= International copyright treaties =

Treaties which provide protection for creative works

While no creative work is automatically protected worldwide, there are international treaties which provide protection automatically for all creative works as soon as they are fixed in a medium. Two of the most important international copyright treaties include the Berne Convention and the Universal Copyright Convention (UCC).

==Berne Convention==
The Berne Convention for the Protection of Literary and Artistic Works (also referred to as just the Berne Convention) requires protection for all creative works in a fixed medium be automatic, and last for at least 50 years after the author's death for any work except for photographic and cinematographic works. Photographic works are tied to a minimum of 25 years. Cinematographic works are protected for 50 years after first showing, or 50 years after creation if it has not been shown within 50 years after the creation. The Berne Convention also allows for the rule of the shorter term, stating that "unless the legislation of that country otherwise provides, the term shall not exceed the term fixed in the country of origin of the work". Not all countries have applied this rule however.
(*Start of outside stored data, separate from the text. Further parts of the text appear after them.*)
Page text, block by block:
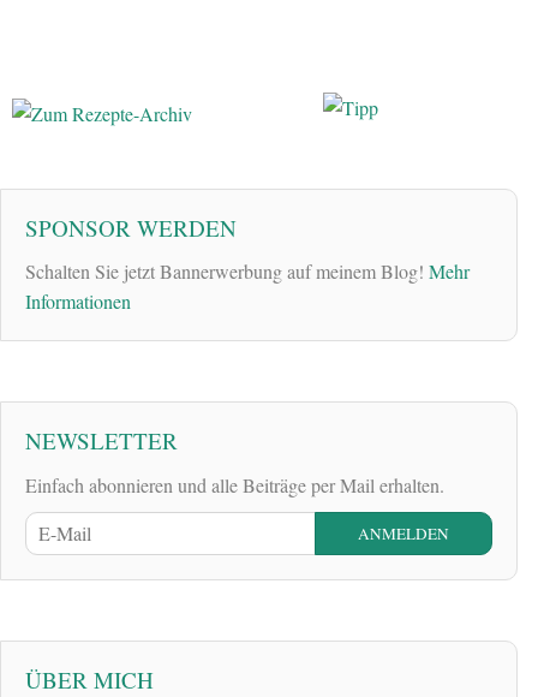
SPONSOR WERDEN
Schalten Sie jetzt Bannerwerbung auf meinem Blog! Mehr
Informationen
NEWSLETTER
Einfach abonnieren und alle Beiträge per Mail erhalten.
ÜBER MICH
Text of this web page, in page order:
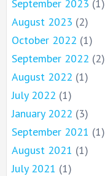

==Buenos Aires Convention==
The Buenos Aires Convention (Third Pan-American Convention) was a treaty signed by most North and South American countries, which allows for protection of all creative works as long as they contain a notice informing that the creator claims copyright on it. The Buenos Aires Convention also instituted the rule of the shorter term, where the length of the copyright term for the work in a country was whichever was shorter - the length of the term in the source country, or the protecting country of the work.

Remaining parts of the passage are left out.